O juiz argentino, Leopoldo Isurralde, decidiu arquivar o dossiê Eichmann até o final de 1962. Para efetuar o dito arquivamento declarou que os esforços para localizar as pessoas que, de uma forma ou outra, estariam envolvidas no seqüestro, tinham sido em vão. Por que uma afirmação como essa por parte da justiça argentina?
Durante anos, o governo de Israel afirmou que a operação de captura a Eichmann havia sido realizada por "voluntários". Em 1959, o presidente Arturo Frondizi (1908-1995) se desentendeu com o governo de Ben-Gurion. A Argentina argumentava que os nazistas cometeram crimes políticos que já estavam prescritos. Falar em "voluntários" era um bom pretexto para abafar a repercussão mundial surgida após as queixas do governo argentino.

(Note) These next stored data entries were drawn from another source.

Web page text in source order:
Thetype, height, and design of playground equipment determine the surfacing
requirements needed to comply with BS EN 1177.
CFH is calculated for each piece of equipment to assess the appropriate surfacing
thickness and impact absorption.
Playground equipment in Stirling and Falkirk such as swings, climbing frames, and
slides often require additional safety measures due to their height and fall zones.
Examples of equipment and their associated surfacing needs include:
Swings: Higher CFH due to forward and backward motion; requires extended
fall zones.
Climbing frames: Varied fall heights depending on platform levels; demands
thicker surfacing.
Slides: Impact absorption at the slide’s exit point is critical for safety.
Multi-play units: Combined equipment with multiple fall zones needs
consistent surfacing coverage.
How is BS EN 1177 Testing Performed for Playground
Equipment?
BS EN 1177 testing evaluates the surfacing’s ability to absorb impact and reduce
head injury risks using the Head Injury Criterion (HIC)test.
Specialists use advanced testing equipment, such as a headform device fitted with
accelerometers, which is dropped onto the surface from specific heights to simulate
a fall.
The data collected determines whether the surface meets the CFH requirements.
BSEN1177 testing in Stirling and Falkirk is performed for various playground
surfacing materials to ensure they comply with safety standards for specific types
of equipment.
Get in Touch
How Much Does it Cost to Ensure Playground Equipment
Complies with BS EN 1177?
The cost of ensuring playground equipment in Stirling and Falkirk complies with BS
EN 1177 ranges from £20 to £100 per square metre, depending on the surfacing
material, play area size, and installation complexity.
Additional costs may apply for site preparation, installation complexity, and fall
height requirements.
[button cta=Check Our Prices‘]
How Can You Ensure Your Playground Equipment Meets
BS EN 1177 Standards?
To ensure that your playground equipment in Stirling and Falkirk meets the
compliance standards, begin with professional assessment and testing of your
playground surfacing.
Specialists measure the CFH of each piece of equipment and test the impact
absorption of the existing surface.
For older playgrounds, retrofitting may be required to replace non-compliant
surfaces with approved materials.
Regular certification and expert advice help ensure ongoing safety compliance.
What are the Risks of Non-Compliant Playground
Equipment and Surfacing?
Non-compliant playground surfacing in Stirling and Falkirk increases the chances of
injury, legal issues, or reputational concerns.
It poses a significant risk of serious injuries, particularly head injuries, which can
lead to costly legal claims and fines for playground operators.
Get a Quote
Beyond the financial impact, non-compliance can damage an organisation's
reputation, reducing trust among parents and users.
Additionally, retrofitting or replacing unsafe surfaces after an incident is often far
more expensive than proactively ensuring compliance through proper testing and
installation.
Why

Somente em 2005, o Estado judeu reconheceu oficialmente que a operação Átila foi feita por uma unidade especial do Mossad. As relações diplomáticas entre Argentina e Israel sofreram um desgaste, mas gradativamente foram-se normalizando.
Considerações finais
Após décadas de omissão no caso dos nazistas, o governo argentino finalmente decidiu ir a público e pedir perdão por ter colaborado com os criminosos de guerra. Em 14 de junho de 2000, o então presidente Fernando de la Rua foi a Washington (EUA), para pagar "uma antiga dívida da Argentina com a História".
Em seu discurso na presença do então presidente Bill Clinton, o chefe do governo argentino declarou: "Quero pedir perdão, em nome de meu país, pelos criminosos nazistas que entraram na Argentina e se esconderam entre nós. Hoje, diante de todo o mundo, desejo expressar meu mais sincero pesar e dizer que lamento muito isso ter acontecido".
Assim, a Argentina encerrava seu acerto de contas com a história judaica.